First things first: I’m not sure if “The Gun in Betty Lou’s Handbag” belongs in the “I paid to see that” category or not.
While I did see the movie in the theater, I didn’t technically pay to see it. I used some gift certificates someone gave me. So I guess someone paid for me to see this.
All of this took place during the dog days of summer 1992, and with the Red Sox sucking again, and no money for new comics, my friend Nick and I decided to catch a matinée.
Luckily next to my apartment building, there was a small two screen theater called The Cameo. Actually the theater is still there, and I hear its been remodeled. But I haven’t been there in over a decade, so I don’t know what it looks like now.
Anywho, back then the Cameo theater showed new releases, and marines were dirt cheap. Not that it mattered since I was using my gift certificates. The two movies playing at the Cameo that weekend were “Single White Female,” and “The Gun in Betty Lou’s Handbag.” Being 13 and 14 year olds, seeing “Single White Female” was out of the question, so Betty Lou it was.
If you weren’t around back then, or completely forgot about the movie, “The Gun in Betty Lou’s Handbag” is a 1992 comedy film directed by Allan Moyle. The film stars Penelope Ann Miller, Eric Thal, Julianne Moore, William Forsythe, Cathy Moriarty and Alfre Woodard. The plot revolves around Betty Lou (Penelope Ann Miller), a shy librarian in a small town. Her husband Alex (Eric Thal), is a police detective who takes her for granted.
One day, after a local crime kingpin is mysteriously murdered, Betty Lou finds the murder weapon. But since nobody takes her seriously, she can’t get anyone’s attention. I can’t remember if people just ignored her, or if they didn’t take her seriously. Either way, Berry Lou gets pissed, and in a fit of frustration, fires the gun in a restroom.
Betty Lou then taken to the police station where for some reason, she insists she is the murderer of the crime lord. I don’t know why, but the local cops believe her, and suddenly people start payung attention to her. Behind bars, Betty Lou meets a variety of hardened and colorful criminals. But instead of intimidating her, they actually help her self-confidence grow. With a few tips and a makeover from the hookers in her cell block, Betty Lou on her way. Once she is released, she begins to dress, speak, and act differently.
Everything looks good for our once shy librarian, even Alex seems to like the new Berry Lout.

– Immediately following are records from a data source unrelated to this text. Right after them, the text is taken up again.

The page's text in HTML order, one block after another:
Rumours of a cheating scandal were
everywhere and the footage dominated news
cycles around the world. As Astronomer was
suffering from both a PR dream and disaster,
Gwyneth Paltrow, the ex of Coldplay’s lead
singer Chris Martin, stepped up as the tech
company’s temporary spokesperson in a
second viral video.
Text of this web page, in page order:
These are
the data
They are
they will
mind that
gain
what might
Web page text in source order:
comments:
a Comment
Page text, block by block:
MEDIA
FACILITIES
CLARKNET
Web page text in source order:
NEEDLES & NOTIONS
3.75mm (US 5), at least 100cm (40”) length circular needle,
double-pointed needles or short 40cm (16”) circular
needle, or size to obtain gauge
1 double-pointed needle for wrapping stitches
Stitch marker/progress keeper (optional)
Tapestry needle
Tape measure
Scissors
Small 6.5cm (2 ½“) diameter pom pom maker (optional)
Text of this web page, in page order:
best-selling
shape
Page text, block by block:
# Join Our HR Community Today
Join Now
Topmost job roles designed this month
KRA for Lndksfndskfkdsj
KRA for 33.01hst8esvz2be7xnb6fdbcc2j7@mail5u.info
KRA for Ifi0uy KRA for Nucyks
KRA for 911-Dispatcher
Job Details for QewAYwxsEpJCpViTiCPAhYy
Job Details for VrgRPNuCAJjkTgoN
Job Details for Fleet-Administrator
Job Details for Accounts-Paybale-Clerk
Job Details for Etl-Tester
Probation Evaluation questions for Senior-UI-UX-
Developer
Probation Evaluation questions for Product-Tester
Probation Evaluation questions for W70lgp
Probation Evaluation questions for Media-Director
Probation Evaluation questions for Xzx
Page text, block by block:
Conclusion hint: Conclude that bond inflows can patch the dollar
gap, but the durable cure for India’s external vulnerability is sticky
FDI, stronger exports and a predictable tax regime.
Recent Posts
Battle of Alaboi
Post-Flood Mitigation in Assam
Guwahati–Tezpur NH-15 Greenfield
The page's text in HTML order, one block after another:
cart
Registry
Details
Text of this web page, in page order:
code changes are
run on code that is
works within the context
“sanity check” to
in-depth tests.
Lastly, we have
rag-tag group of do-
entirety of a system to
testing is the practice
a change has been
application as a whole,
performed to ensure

But unfortunately for her, criminal friends of the victim assume she must have killed him because she wa his mistress. Now the bad guys all want a few words with Betty Lou, and they’ll stop at nothing to get answers.
Nick and I saw “The Gun in Betty Lou’s Handbag” on a weekday afternoon, so the theater was not crowded. I think we were the youngest people there, and I’m pretty sure nursing home field trip was there as well. Oddly enough, most of the older people in the room never laughed, or reacted to the movie. Maybe because back then the Cameo consistently had sticky floors, and it confused them. Or perhaps it was because the theater always tasted like it was a week old.

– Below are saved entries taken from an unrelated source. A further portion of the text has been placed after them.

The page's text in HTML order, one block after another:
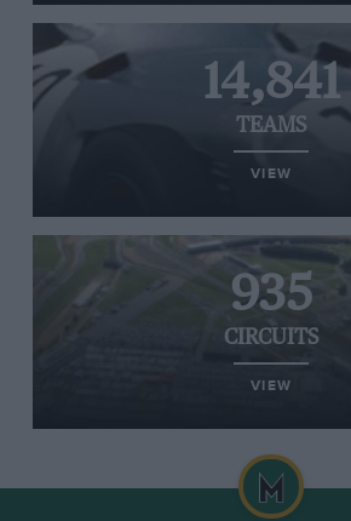
14,841
TEAMS
VIEW
935
CIRCUITS
VIEW
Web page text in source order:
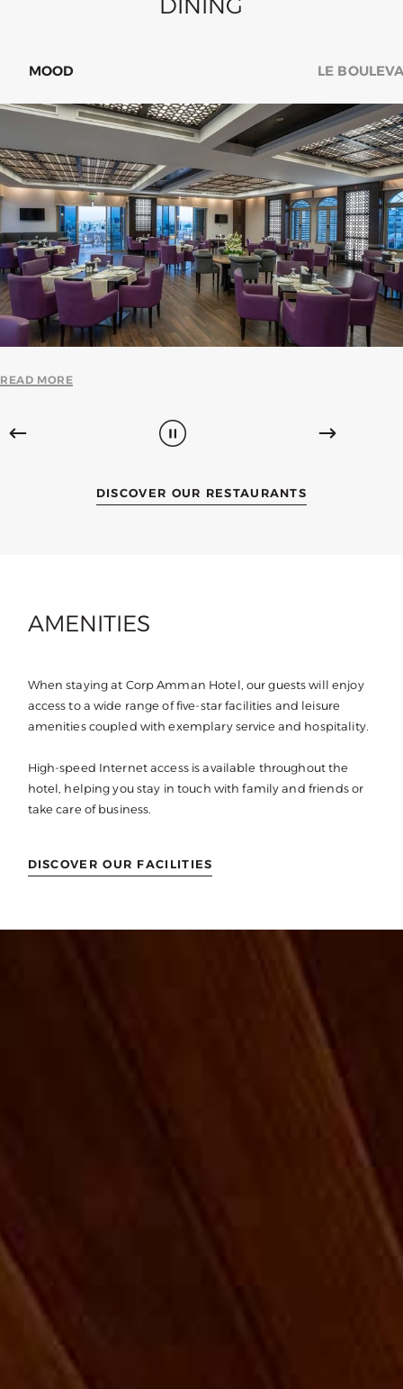
DINING
LE BOULEVARD
READ MORE
SNUG
DISCOVER OUR RESTAURANTS
AMENITIES
When staying at Corp Amman Hotel, our guests will enjoy
access to a wide range of five-star facilities and leisure
amenities coupled with exemplary service and hospitality.
High-speed Internet access is available throughout the
hotel, helping you stay in touch with family and friends or
take care of business.
DISCOVER OUR FACILITIES
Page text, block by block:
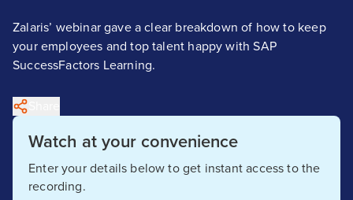
Zalaris’ webinar gave a clear breakdown of how to keep
your employees and top talent happy with SAP
SuccessFactors Learning.
Watch at your convenience
Enter your details below to get instant access to the
recording.
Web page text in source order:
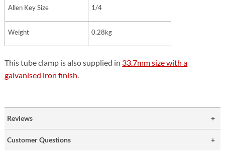
Allen Key Size 1/4
Weight 0.28kg
This tube clamp is also supplied in 33.7mm size with a
galvanised iron finish.
Reviews
Customer Questions
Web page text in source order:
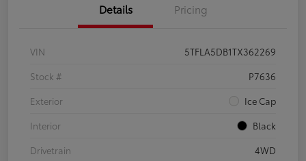
Details Pricing
VIN
5TFLA5DB1TX362269
Stock #
P7636
Exterior
Ice Cap
Interior
Black
Drivetrain
4WD
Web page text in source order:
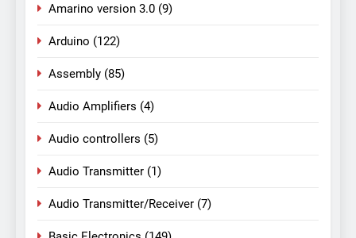
Amarino version 3.0 (9)
Arduino (122)
Assembly (85)
Audio Amplifiers (4)
Audio controllers (5)
Audio Transmitter (1)
Audio Transmitter/Receiver (7)
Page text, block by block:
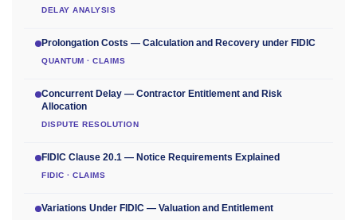
DELAY ANALYSIS
Prolongation Costs — Calculation and Recovery under FIDIC
QUANTUM · CLAIMS
Concurrent Delay — Contractor Entitlement and Risk
Allocation
DISPUTE RESOLUTION
FIDIC Clause 20.1 — Notice Requirements Explained
FIDIC · CLAIMS
Variations Under FIDIC — Valuation and Entitlement
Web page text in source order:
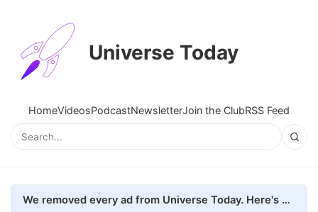
Universe Today
HomeVideosPodcastNewsletterJoin the ClubRSS Feed
We removed every ad from Universe Today. Here's what happened.
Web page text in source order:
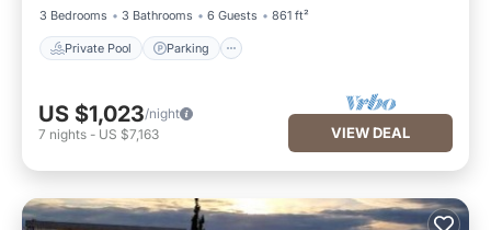
3 Bedrooms
3 Bathrooms 6 Guests 861 ft²
Private Pool Parking
US $1,023/night
7 nights - US $7,163 VIEW DEAL
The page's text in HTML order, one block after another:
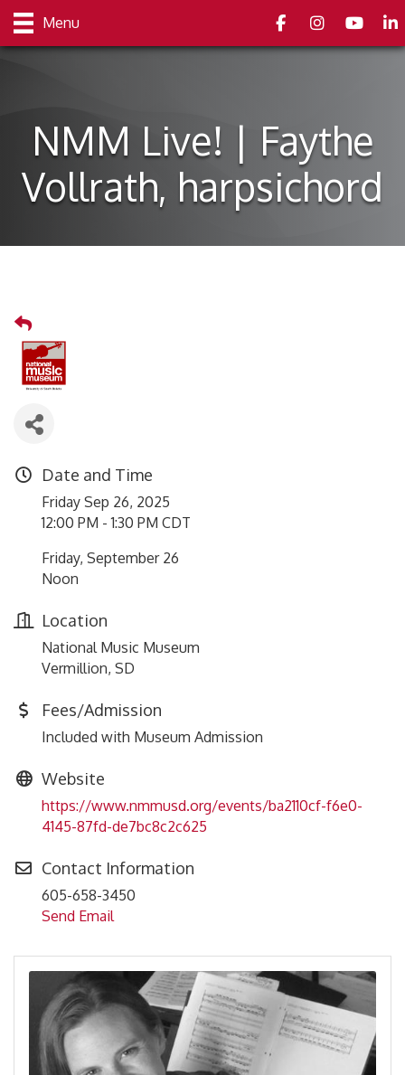
Menu FacebookInstagramyoutube
NMM Live! | Faythe
Vollrath, harpsichord
Date and Time
Friday Sep 26, 2025
12:00 PM - 1:30 PM CDT
Friday, September 26
Noon
Location
National Music Museum
Vermillion, SD
Fees/Admission
Included with Museum Admission
Website
https://www.nmmusd.org/events/ba2110cf-f6e0-
4145-87fd-de7bc8c2c625
Contact Information
605-658-3450
Send Email
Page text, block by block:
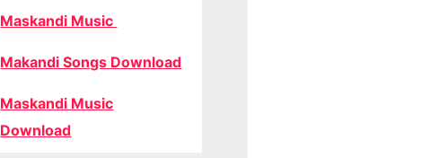
Maskandi Music
Makandi Songs Download
Maskandi Music
Download
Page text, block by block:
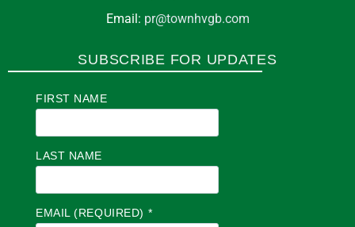
Email: pr@townhvgb.com
SUBSCRIBE FOR UPDATES
FIRST NAME
LAST NAME
EMAIL (REQUIRED) *
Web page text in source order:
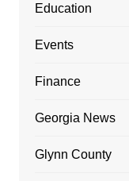
Education
Events
Finance
Georgia News
Glynn County
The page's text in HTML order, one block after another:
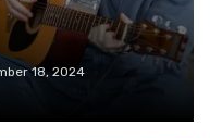
18, 2024
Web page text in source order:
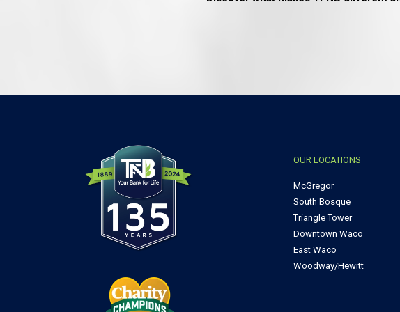
OUR LOCATIONS
McGregor
South Bosque
Triangle Tower
Downtown Waco
East Waco
Woodway/Hewitt
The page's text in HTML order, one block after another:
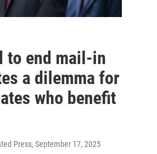
to end mail-in
a dilemma for
who benefit
Press, September 17, 2025
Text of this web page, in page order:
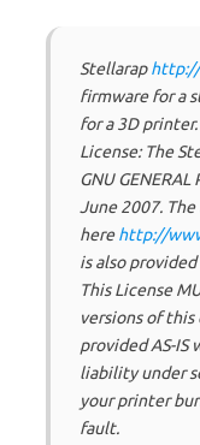
Stellarap
firmware for a
for a 3D printer.
License: The
GNU GENERAL
June 2007.
herehttp://
is also
This License
versions of
provided AS-
liability under
your printer
fault.
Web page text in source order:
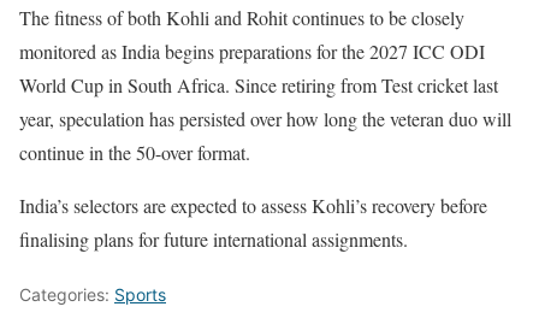
The fitness of both Kohli and Rohit continues to be closely
monitored as India begins preparations for the 2027 ICC ODI
World Cup in South Africa. Since retiring from Test cricket last
year, speculation has persisted over how long the veteran duo will
continue in the 50-over format.
India’s selectors are expected to assess Kohli’s recovery before
finalising plans for future international assignments.
Categories: Sports
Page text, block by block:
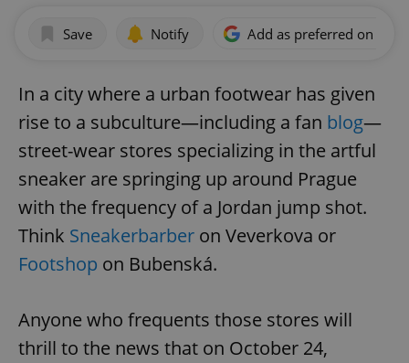
Save Notify Add as preferred on
In a city where a urban footwear has given
rise to a subculture—including a fan blog—
street-wear stores specializing in the artful
sneaker are springing up around Prague
with the frequency of a Jordan jump shot.
Think Sneakerbarber on Veverkova or
Footshop on Bubenská.
Anyone who frequents those stores will
thrill to the news that on October 24,
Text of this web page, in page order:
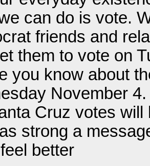
can do is vote.
friends and
them to vote on
you know about
November
Cruz votes
strong a
better
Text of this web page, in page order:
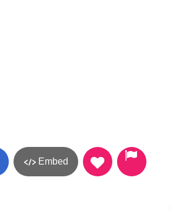
Embed
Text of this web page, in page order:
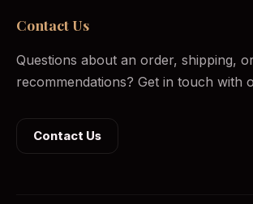
Contact Us
Questions about an order, shipping,
recommendations? Get in touch with
Contact Us

Meanwhile, Nick and I were laughing our heads off. But not because we found “The Gun in Betty Lou’s Handbag” funny. We laughed because this movie was so damn bad. In other words: we laughed at the movie, not because of it. Part of it was due to the thin plot, and how some stuff made little sense. Like they way the cops just accepted Betty Lou was the killer, and almost nobody seems to question the situation.

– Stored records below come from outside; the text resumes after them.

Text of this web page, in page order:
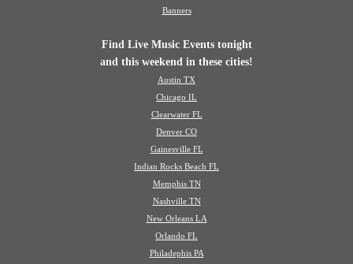
Banners
Find Live Music Events tonight
and this weekend in these cities!
Austin TX
Chicago IL
Clearwater FL
Denver CO
Gainesville FL
Indian Rocks Beach FL
Memphis TN
Nashville TN
New Orleans LA
Orlando FL
Philadephis PA
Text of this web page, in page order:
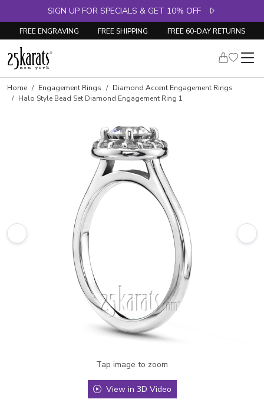
SIGN UP FOR SPECIALS & GET 10% OFF
FREE ENGRAVING FREE SHIPPING FREE 60-DAY RETURNS
Skip to product details
Home Engagement Rings
Diamond Accent Engagement Rings
Halo Style Bead Set Diamond Engagement Ring 1
Tap image to zoom
View in 3D Video
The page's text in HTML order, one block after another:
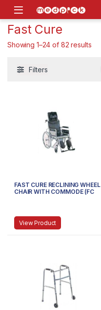
Skip to navigation
Skip to content
Open
Fast Cure
Showing 1–24 of 82 results
Filters
FAST CURE RECLINING WHEEL
CHAIR WITH COMMODE (FC
View Product
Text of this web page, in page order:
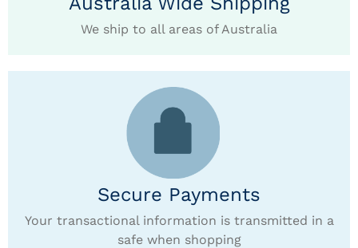
We ship to all areas of Australia
Secure Payments
Your transactional information is transmitted in a
safe when shopping
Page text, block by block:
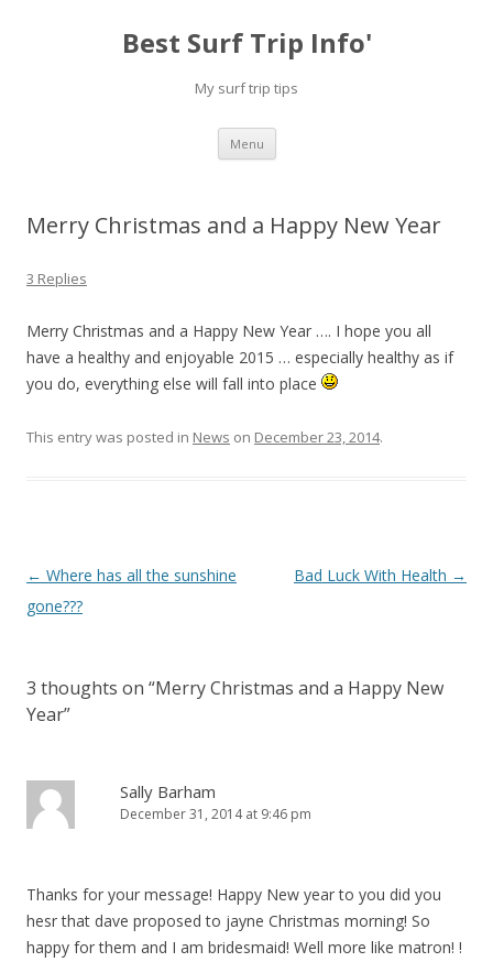
Best Surf Trip Info'
My surf trip tips
Menu Skip to content
Merry Christmas and a Happy New Year
3 Replies
Merry Christmas and a Happy New Year …. I hope you all
have a healthy and enjoyable 2015 … especially healthy as if
you do, everything else will fall into place
This entry was posted in News on December 23, 2014.
Post navigation
← Where has all the sunshine
gone???
Bad Luck With Health →
3 thoughts on “Merry Christmas and a Happy New
Year”
Sally Barham
December 31, 2014 at 9:46 pm
Thanks for your message! Happy New year to you did you
hesr that dave proposed to jayne Christmas morning! So
happy for them and I am bridesmaid! Well more like matron! !
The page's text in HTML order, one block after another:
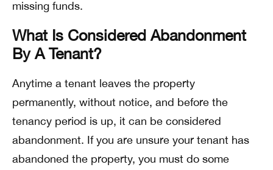
missing funds.
What Is Considered Abandonment
By A Tenant?
Anytime a tenant leaves the property
permanently, without notice, and before the
tenancy period is up, it can be considered
abandonment. If you are unsure your tenant has
abandoned the property, you must do some
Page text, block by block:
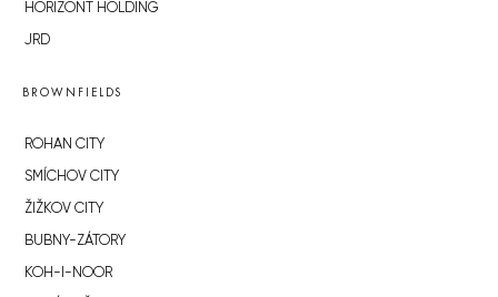
HORIZONT HOLDING
JRD
BROWNFIELDS
ROHAN CITY
SMÍCHOV CITY
ŽIŽKOV CITY
BUBNY-ZÁTORY
KOH-I-NOOR
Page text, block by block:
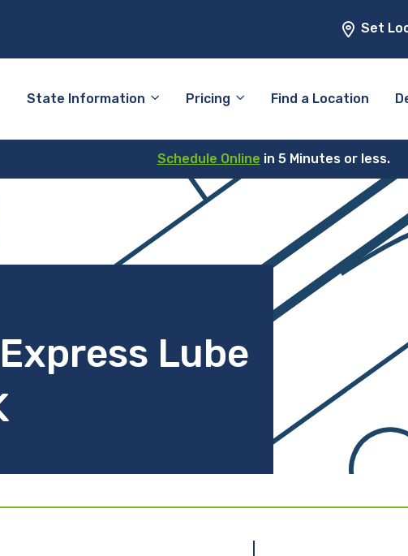
Set
State Information Pricing Find a Location
Schedule Online in 5 Minutes or less.
Lube
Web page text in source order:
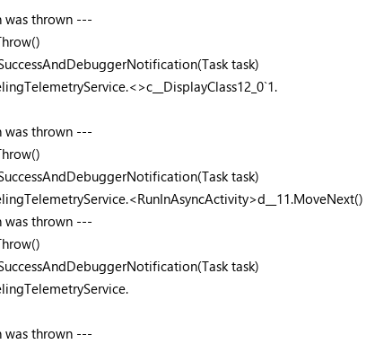
was thrown ---
task)
was thrown ---
task)
was thrown ---
task)
was thrown ---
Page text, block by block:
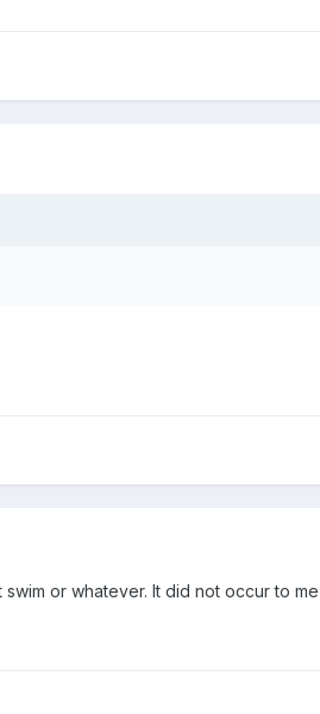
or whatever. It did not occur to
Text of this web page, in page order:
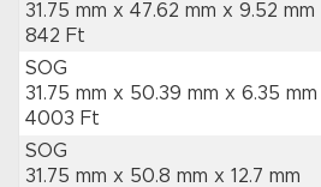
31.75 mm x 47.62 mm x 9.52 mm
842 Ft
SOG
31.75 mm x 50.39 mm x 6.35 mm
4003 Ft
SOG
31.75 mm x 50.8 mm x 12.7 mm

I wanted to like “The Gun in Betty Lou’s Handbag” because I liked Penelope Ann Miller from her work in “Kindergarten Cop” and “Big Top Pee wee.” I just wished she’d been given better material to work with here. To be fair though, my problems with “The Gun in Betty Lou’s Handbag” have nothing to do with Penelope Ann Miller. She’s easily the best part of this movie.
Even though Nick and I thought “The Gun in Betty Lou’s Handbag” was a massive disappointment, the day was not a total waste. After we got back to my apartment, my mom gave us money so we could buy some pizza. We walked across the street to a place called Olympic Pizza, and while we waited for our food, some teenagers threw a brick through the window.
One of Olympic’s owners ran after the vandals, only to trip on the sidewalk, after wich he fell ass first into the broken glass. Nick and I just looked at each other and it was like “Did all that just happen?” It sure did, and it was by far a better show than “The Gun in Betty Lou’s Handbag.”